Egypt’s ASEC Cement is on track to triple its cement production in the Middle East and North Africa by 2013 and is finalising talks with banks to boost production in Syria, its chief executive said.
ASEC, a subsidiary of Cairo-based Citadel Capital, controls plants in Egypt, Algeria, Sudan, Syria, Iraq’s semi-autonomous Kurdistan and Ethiopia with a combined cement production of nearly 4Mt, Giorgio Bodo said.
"The Middle East is still a young part of the world. You have lots of new families and everybody wants new houses, new ports, hospitals, and schools," Bodo said in an interview. "By 2013 if all goes well, we will be close to 12.6Mt."
ASEC is also considering expansion elsewhere in sub-Saharan Africa but will focus on its main markets first, Bodo said.
The company has finished the first phase of its Syrian plant, 85km northeast of Damascus, which it expects to bring in revenue of US$93m in 2013. It is now finalising talks with Syrian banks to expand further.
"Syria is an interesting country because it is opening up from an economic point of view and the banking sector is growing," Bodo said, adding that demand for cement was enormous.
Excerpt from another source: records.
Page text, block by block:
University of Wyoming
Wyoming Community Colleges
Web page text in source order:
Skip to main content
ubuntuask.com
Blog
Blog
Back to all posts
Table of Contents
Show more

The firm, which has stakes in Egypt’s Misr Cement Qena in Egypt and Zahana Cement in Algeria, plans to consider investment alternatives in Africa, where cement demand is growing, once its ongoing projects are further along.
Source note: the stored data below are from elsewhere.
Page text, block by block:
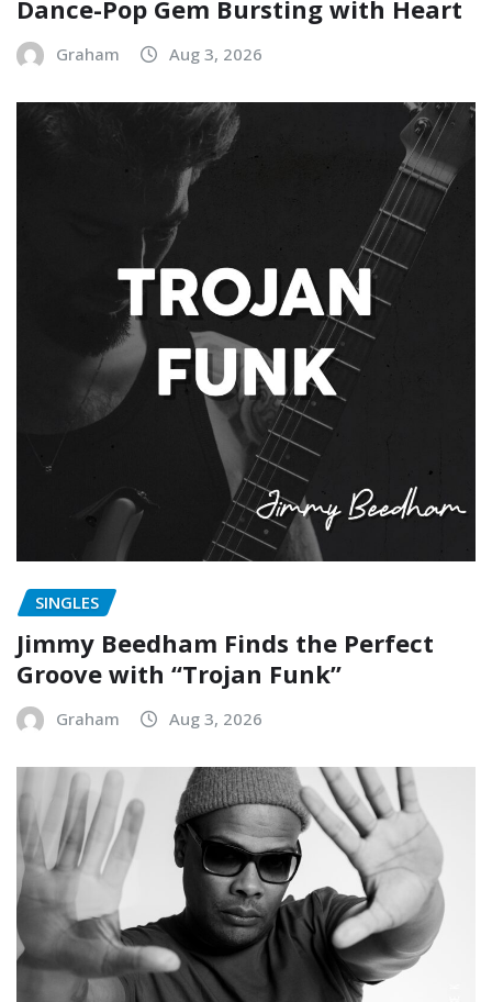
Dance-Pop Gem Bursting with Heart
Graham Aug 3, 2026
SINGLES
Jimmy Beedham Finds the Perfect
Groove with “Trojan Funk”
Graham Aug 3, 2026

"What we would like to do is target especially sub-Saharan Africa," Bodo said. "We think this is the continent that will have the most important growth curve in the future."
Still, ASEC may slash production at its US$253m Takamol plant in Sudan, which has a nominal capacity of 1.3Mt, to 1Mt due to political uncertainty ahead of a referendum for Southern independence, he said.